According to the method for determining the film thickness, provided by the embodiment of the invention, the first optical characteristic curve of the measured plane standard part is used as a reference curve for adjusting the film thickness, the constructed simulated film system is analyzed to obtain a second optical characteristic curve, the second optical characteristic curve is compared with the reference curve, and the thickness of each film coating layer is adjusted, so that the thickness of each film coating layer on the part to be tested can be obtained.

With reference to the second embodiment of the first aspect, in a third embodiment of the first aspect, the optical parameter includes light transmittance.

With reference to the second embodiment of the first aspect, in a fourth embodiment of the first aspect, the determining the optical parameter of the planar standard comprises: the light transmittance of the flat standard was measured using a spectrometer.

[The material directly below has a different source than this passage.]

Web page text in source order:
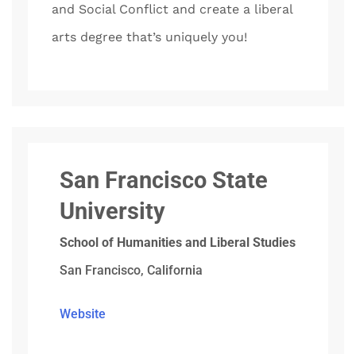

According to the method for determining the film thickness, provided by the embodiment of the invention, the spectrometer is adopted to measure the light transmittance of the coated planar standard component, so that the method has higher test precision.

With reference to the third embodiment of the first aspect, in the fifth embodiment of the first aspect, the light transmittance is a light transmittance in a spectral range of 300nm to 1250 nm.

According to the method for determining the film thickness, provided by the embodiment of the invention, the spectral range of 300nm-1250nm contains the spectral range of all visible light, so that the measured light transmittance has higher reliability.

With reference to the first aspect or any one of the first to fifth embodiments of the first aspect, in a sixth embodiment of the first aspect, the planar standard piece and the piece to be tested are coated by an electron beam evaporation coating process.

According to the method for determining the thickness of the film layer, provided by the embodiment of the invention, the defects that the film layer is cracked due to extrusion or stretching of the material curvature of the piece to be tested and the film layer is melted due to high temperature when the piece to be tested is bent and formed in a mould can be avoided through an electron beam evaporation coating process, and the attractiveness of the film layer when the film layer is applied to a solar power generation tile is influenced.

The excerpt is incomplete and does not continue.